- [Data extract]

--*--

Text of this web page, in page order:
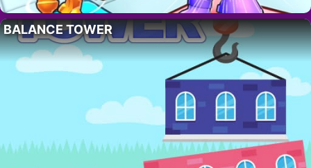
BALANCE TOWER
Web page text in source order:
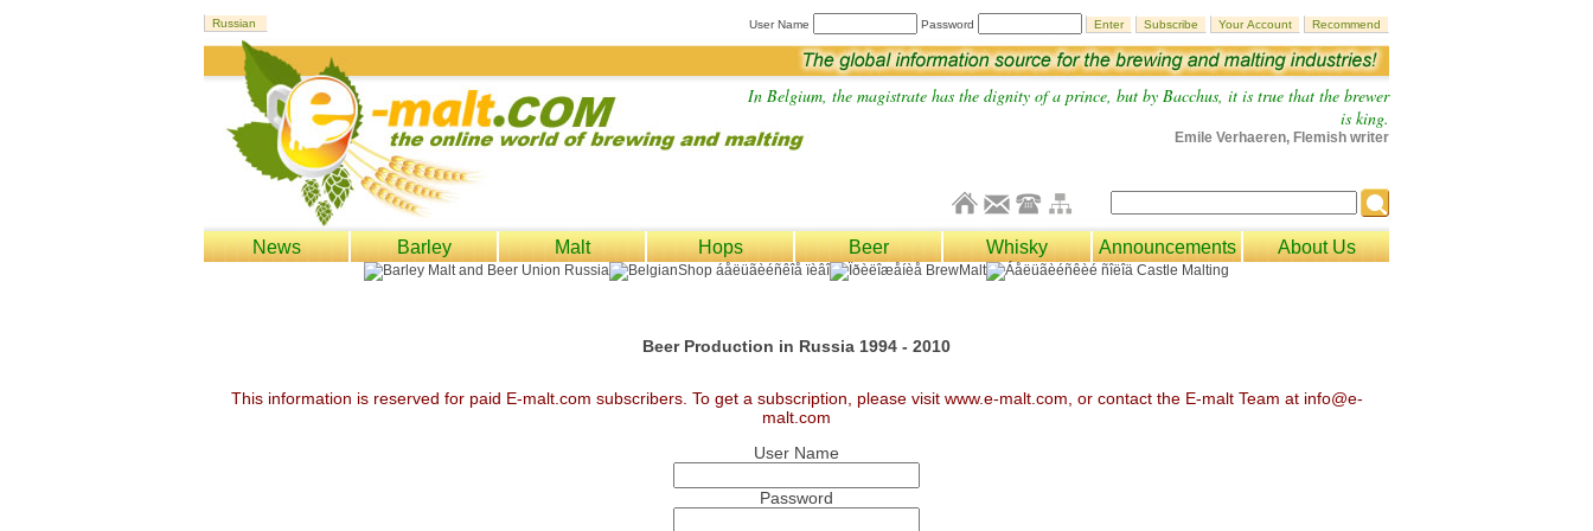
User Name Password
In Belgium, the magistrate has the dignity of a prince, but by Bacchus, it is true that the brewer
is king.
Emile Verhaeren, Flemish writer
News Barley Malt Hops Beer Whisky Announcements About Us
Beer Production in Russia 1994 - 2010
This information is reserved for paid E-malt.com subscribers. To get a subscription, please visit www.e-malt.com, or contact the E-malt Team at info@e-
malt.com
User Name
Password
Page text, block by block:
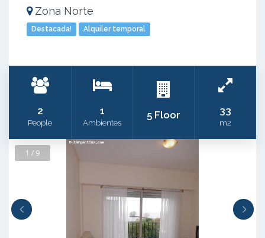
Zona Norte
Destacada! Alquiler temporal
2
People
1
Ambientes
5 Floor 33
m2
1 / 9
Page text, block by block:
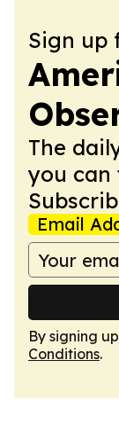
Sign up
The
you can
Email
By signing
Conditions.
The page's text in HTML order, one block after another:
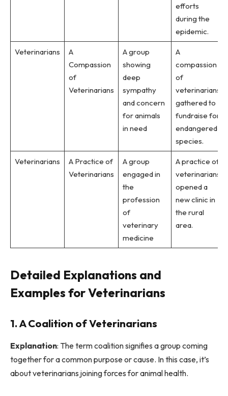
efforts
during the
epidemic.
Veterinarians
A
Compassion
of
Veterinarians
A group
showing
deep
sympathy
and concern
for animals
in need
A
compassion
of
veterinarians
gathered to
fundraise for
endangered
species.
Veterinarians
A Practice of
Veterinarians
A group
engaged in
the
profession
of
veterinary
medicine
A practice of
veterinarians
opened a
new clinic in
the rural
area.
Detailed Explanations and
Examples for Veterinarians
1. A Coalition of Veterinarians
Explanation: The term coalition signifies a group coming
together for a common purpose or cause. In this case, it’s
about veterinarians joining forces for animal health.
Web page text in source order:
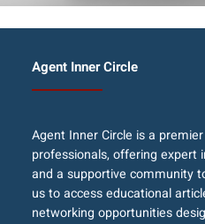
Agent Inner Circle
Agent Inner Circle is a
professionals, offering expert
and a supportive community
us to access educational
networking opportunities
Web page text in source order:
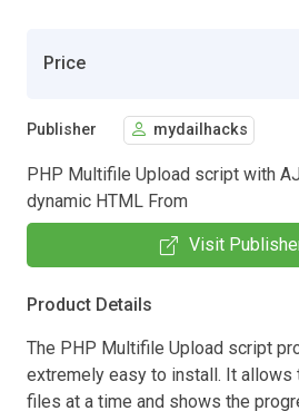
Price
Publisher mydailhacks
PHP Multifile Upload script with
dynamic HTML From
Visit
Product Details
The PHP Multifile Upload script
extremely easy to install. It allows
files at a time and shows the
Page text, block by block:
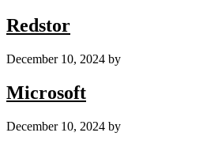
Redstor
December 10, 2024 by
Microsoft
December 10, 2024 by
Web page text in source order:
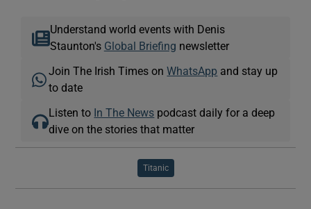
Understand world events with Denis
Staunton's Global Briefing newsletter
Join The Irish Times onWhatsApp and stay up
to date
Listen to In The News podcast daily for a deep
dive on the stories that matter
Titanic
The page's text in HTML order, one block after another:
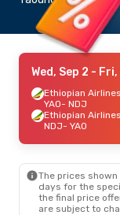
Wed, Sep 2 - Fri,
Ethiopian Airlines
YAO- NDJ
Ethiopian Airlines
NDJ- YAO
The prices
days for the
the final price
are subject to
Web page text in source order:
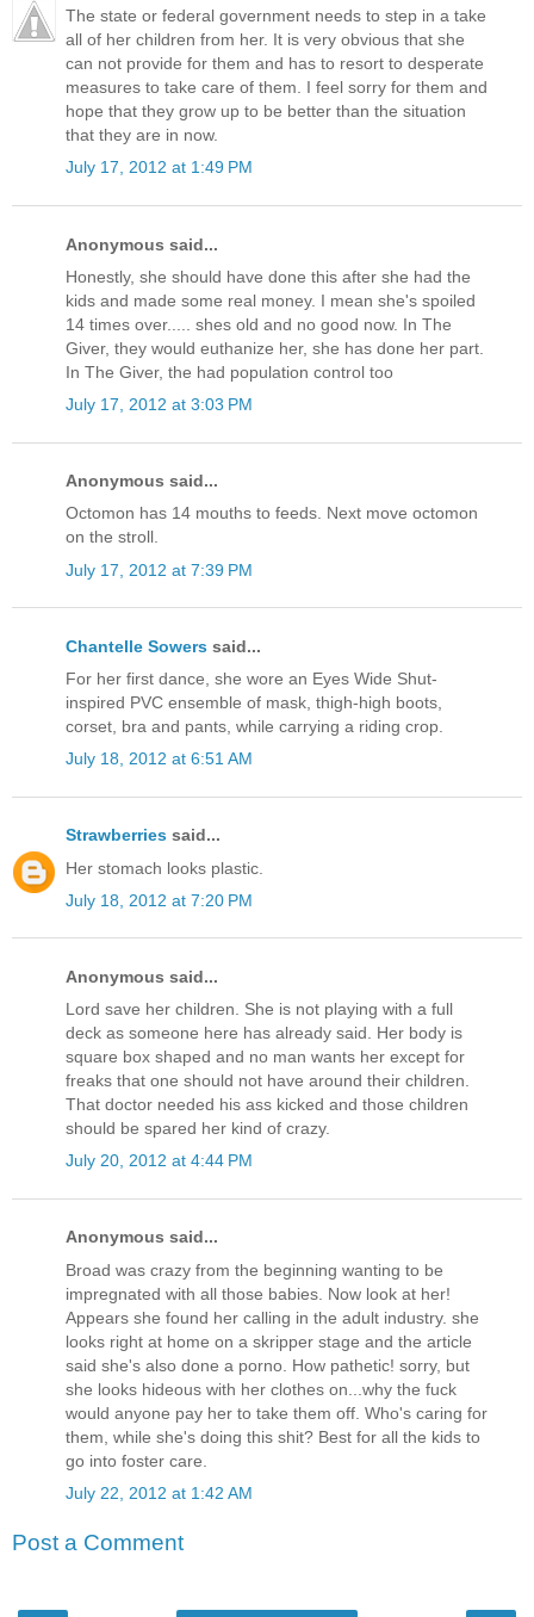
The state or federal government needs to step in a take
all of her children from her. It is very obvious that she
can not provide for them and has to resort to desperate
measures to take care of them. I feel sorry for them and
hope that they grow up to be better than the situation
that they are in now.
July 17, 2012 at 1:49 PM
Anonymous said...
Honestly, she should have done this after she had the
kids and made some real money. I mean she's spoiled
14 times over..... shes old and no good now. In The
Giver, they would euthanize her, she has done her part.
In The Giver, the had population control too
July 17, 2012 at 3:03 PM
Anonymous said...
Octomon has 14 mouths to feeds. Next move octomon
on the stroll.
July 17, 2012 at 7:39 PM
Chantelle Sowers said...
For her first dance, she wore an Eyes Wide Shut-
inspired PVC ensemble of mask, thigh-high boots,
corset, bra and pants, while carrying a riding crop.
July 18, 2012 at 6:51 AM
Strawberries said...
Her stomach looks plastic.
July 18, 2012 at 7:20 PM
Anonymous said...
Lord save her children. She is not playing with a full
deck as someone here has already said. Her body is
square box shaped and no man wants her except for
freaks that one should not have around their children.
That doctor needed his ass kicked and those children
should be spared her kind of crazy.
July 20, 2012 at 4:44 PM
Anonymous said...
Broad was crazy from the beginning wanting to be
impregnated with all those babies. Now look at her!
Appears she found her calling in the adult industry. she
looks right at home on a skripper stage and the article
said she's also done a porno. How pathetic! sorry, but
she looks hideous with her clothes on...why the fuck
would anyone pay her to take them off. Who's caring for
them, while she's doing this shit? Best for all the kids to
go into foster care.
July 22, 2012 at 1:42 AM
Post a Comment
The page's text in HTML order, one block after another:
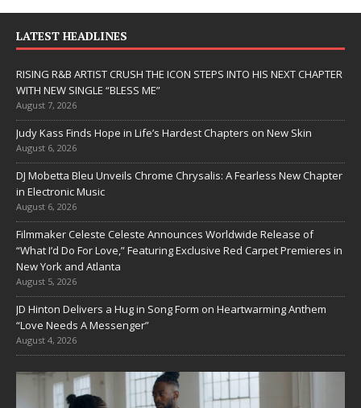
LATEST HEADLINES
RISING R&B ARTIST CRUSH THE ICON STEPS INTO HIS NEXT CHAPTER
WITH NEW SINGLE “BLESS ME”
August 7, 2026
Judy Kass Finds Hope in Life’s Hardest Chapters on New Skin
August 6, 2026
DJ Mobetta Bleu Unveils Chrome Chrysalis: A Fearless New Chapter
in Electronic Music
August 6, 2026
Filmmaker Celeste Celeste Announces Worldwide Release of
“What I’d Do For Love,” Featuring Exclusive Red Carpet Premieres in
New York and Atlanta
August 5, 2026
JD Hinton Delivers a Hug in Song Form on Heartwarming Anthem
“Love Needs A Messenger”
August 4, 2026
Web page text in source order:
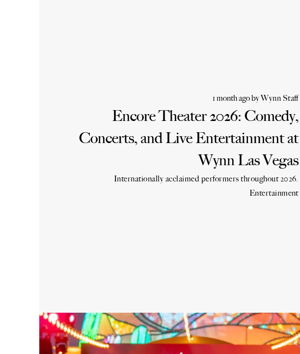
1 month agobyWynn Staff
Encore Theater 2026: Comedy,
Concerts, and Live Entertainment at
Wynn Las Vegas
Internationally acclaimed performers throughout 2026.
Entertainment
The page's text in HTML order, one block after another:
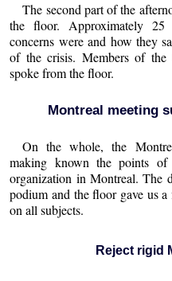
The second part of the
the floor. Approximately
concerns were and how they
of the crisis. Members of the
spoke from the floor.
Montreal meeting
On the whole, the
making known the points
organization in Montreal. The
podium and the floor gave us
on all subjects.
Reject rigid
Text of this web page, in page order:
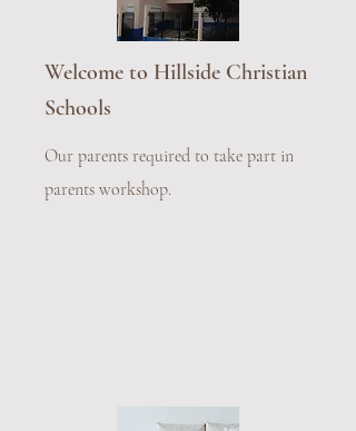
Welcome to Hillside Christian
Schools
Our parents required to take part in
parents workshop.
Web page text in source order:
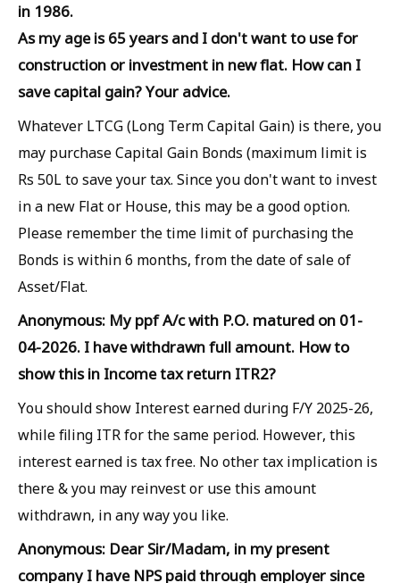
in 1986.
As my age is 65 years and I don't want to use for
construction or investment in new flat. How can I
save capital gain? Your advice.
Whatever LTCG (Long Term Capital Gain) is there, you
may purchase Capital Gain Bonds (maximum limit is
Rs 50L to save your tax. Since you don't want to invest
in a new Flat or House, this may be a good option.
Please remember the time limit of purchasing the
Bonds is within 6 months, from the date of sale of
Asset/Flat.
Anonymous: My ppf A/c with P.O. matured on 01-
04-2026. I have withdrawn full amount. How to
show this in Income tax return ITR2?
You should show Interest earned during F/Y 2025-26,
while filing ITR for the same period. However, this
interest earned is tax free. No other tax implication is
there & you may reinvest or use this amount
withdrawn, in any way you like.
Anonymous: Dear Sir/Madam, in my present
company I have NPS paid through employer since
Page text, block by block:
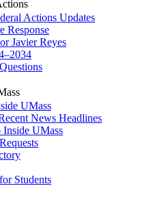
Actions Updates
Response
Javier Reyes
UMass
News Headlines
Inside UMass
Students
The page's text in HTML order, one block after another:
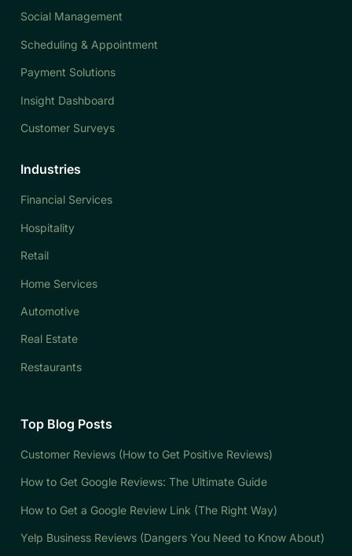
Social Management
Scheduling & Appointment
Payment Solutions
Insight Dashboard
Customer Surveys
Industries
Financial Services
Hospitality
Retail
Home Services
Automotive
Real Estate
Restaurants
Top Blog Posts
Customer Reviews (How to Get Positive Reviews)
How to Get Google Reviews: The Ultimate Guide
How to Get a Google Review Link (The Right Way)
Yelp Business Reviews (Dangers You Need to Know About)
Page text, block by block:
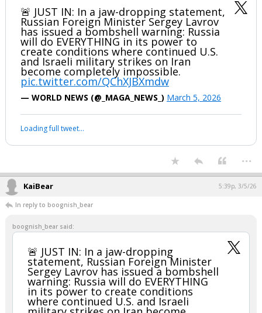
🚨 JUST IN: In a jaw-dropping statement,
Russian Foreign Minister Sergey Lavrov
has issued a bombshell warning: Russia
will do EVERYTHING in its power to
create conditions where continued U.S.
and Israeli military strikes on Iran
become completely impossible.
pic.twitter.com/QChXJBXmdw
— WORLD NEWS (@_MAGA_NEWS_) March 5, 2026
Loading full tweet…
...
KaiBear 5:39p, 3/5/26
In reply to boognish_bear
boognish_bear said:
🚨 JUST IN: In a jaw-dropping
statement, Russian Foreign Minister
Sergey Lavrov has issued a bombshell
warning: Russia will do EVERYTHING
in its power to create conditions
where continued U.S. and Israeli
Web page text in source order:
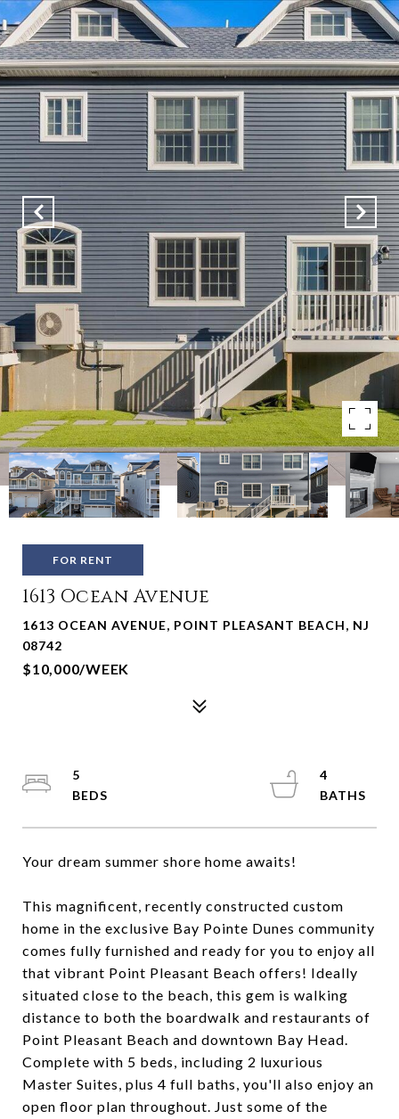
FOR RENT
1613 Ocean Avenue
1613 OCEAN AVENUE, POINT PLEASANT BEACH, NJ
08742
$10,000/WEEK
Your dream summer shore home awaits!
This magnificent, recently constructed custom
home in the exclusive Bay Pointe Dunes community
comes fully furnished and ready for you to enjoy all
that vibrant Point Pleasant Beach offers! Ideally
situated close to the beach, this gem is walking
distance to both the boardwalk and restaurants of
Point Pleasant Beach and downtown Bay Head.
Complete with 5 beds, including 2 luxurious
Master Suites, plus 4 full baths, you'll also enjoy an
open floor plan throughout. Just some of the
5
4
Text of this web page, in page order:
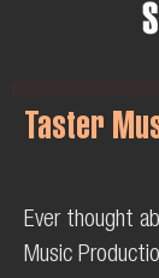
Taster
Ever thought
Music
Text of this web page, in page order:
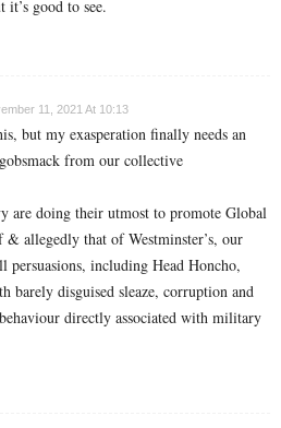
it’s good to see.
11, 2021 At 10:13
but my exasperation finally needs an
from our collective
are doing their utmost to promote Global
allegedly that of Westminster’s, our
persuasions, including Head Honcho,
barely disguised sleaze, corruption and
directly associated with military
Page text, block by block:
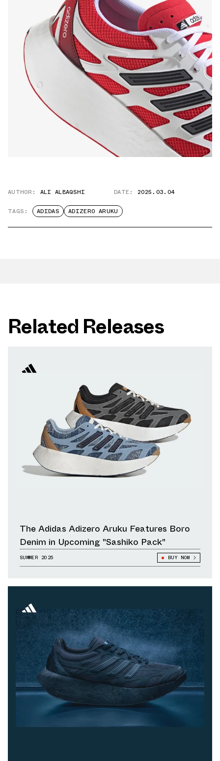
AUTHOR: ALI ALBAQSHI DATE: 2025.03.04
TAGS: ADIDAS ADIZERO ARUKU
Related Releases
The Adidas Adizero Aruku Features Boro
Denim in Upcoming "Sashiko Pack"
SUMMER 2025 BUY NOW
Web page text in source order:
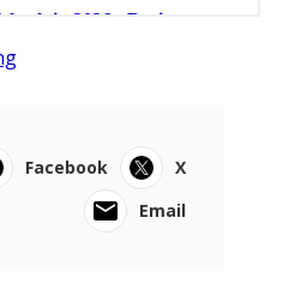
Facebook
X
Email
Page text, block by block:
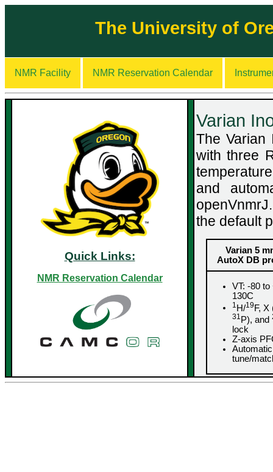
The University of
NMR Facility NMR Reservation Calendar
Quick Links:
NMR Reservation Calendar
Varian
The Varian
with three
and
the default
Varian 5
AutoX DB
VT: -80 to
130C
1 H/19F, X
31 P), and
lock
Z-axis
Automatic
tune/
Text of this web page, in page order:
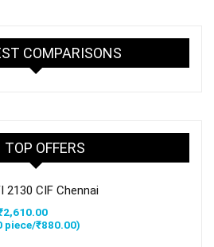
COMPARISONS
TOP OFFERS
2130 CIF Chennai
was:
2,610.00Current
price
piece/₹880.00)
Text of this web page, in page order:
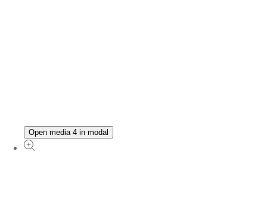
Open media 4 in modal
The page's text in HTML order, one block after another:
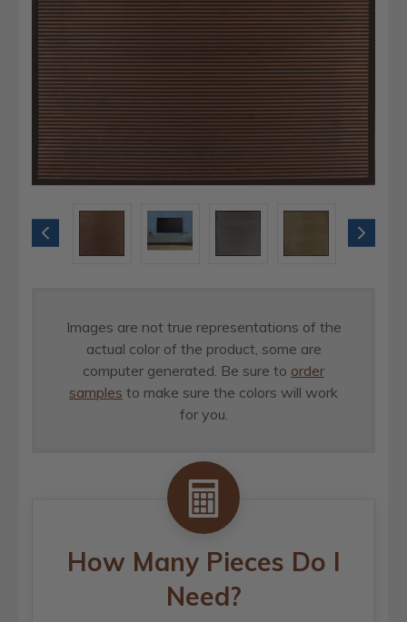
Images are not true representations of the
actual color of the product, some are
computer generated. Be sure to order
samples to make sure the colors will work
for you.
How Many Pieces Do I
Need?
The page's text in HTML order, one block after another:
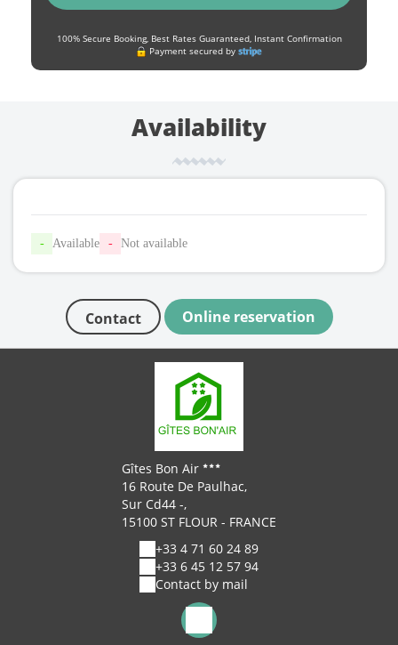
100% Secure Booking, Best Rates Guaranteed, Instant Confirmation
Payment secured by
Availability
- Available - Not available
Contact Online reservation
Gîtes Bon Air
16 Route De Paulhac,
Sur Cd44 -,
15100 ST FLOUR - FRANCE
+33 4 71 60 24 89
+33 6 45 12 57 94
Contact by mail
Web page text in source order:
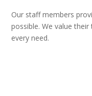
Our staff members
possible. We value
every need.
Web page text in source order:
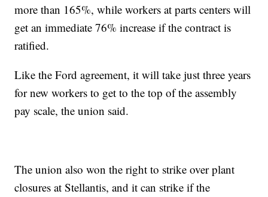
more than 165%, while workers at parts centers will
get an immediate 76% increase if the contract is
ratified.
Like the Ford agreement, it will take just three years
for new workers to get to the top of the assembly
pay scale, the union said.
The union also won the right to strike over plant
closures at Stellantis, and it can strike if the
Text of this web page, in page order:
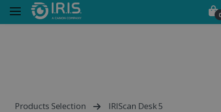
Products Selection IRIScan Desk 5
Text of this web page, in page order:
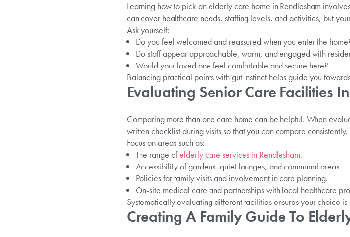
Learning how to pick an elderly care home in Rendlesham
can cover healthcare needs, staffing levels, and activities, but
Ask yourself:
Do you feel welcomed and reassured when you enter the
Do staff appear approachable, warm, and engaged with
Would your loved one feel comfortable and secure here?
Balancing practical points with gut instinct helps guide you
Evaluating Senior Care Facilities
Comparing more than one care home can be helpful. When
written checklist during visits so that you can compare consistently.
Focus on areas such as:
The range ofelderly care services in Rendlesham.
Accessibility of gardens, quiet lounges, and communal areas.
Policies for family visits and involvement in care planning.
On-site medical care and partnerships with local healthcare
Systematically evaluating different facilities ensures your choice
Creating A Family Guide To
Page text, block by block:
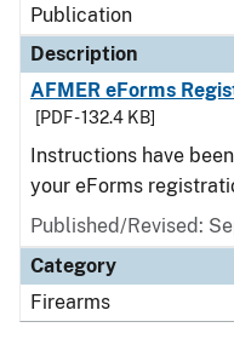
Publication
Description
AFMER eForms
[PDF - 132.4 KB]
Instructions have
your eForms
Published/Revised:
Category
Firearms
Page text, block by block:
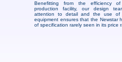
Benefitting from the efficiency
production facility, our design
attention to detail and the use of
equipment ensures that the Newstar
of specification rarely seen in its price
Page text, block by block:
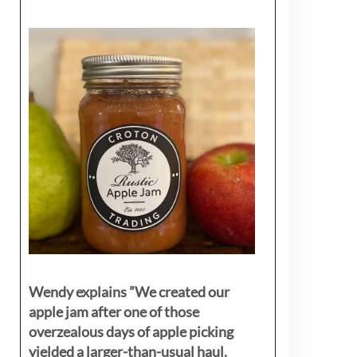
Wendy explains ”We created our
apple jam after one of those
overzealous days of apple picking
yielded a larger-than-usual haul.

--*--

- [Action item]
Every line of the data that includes the word "days" should be copied.

- [Finished exercise]
days for the
overzealous days of apple picking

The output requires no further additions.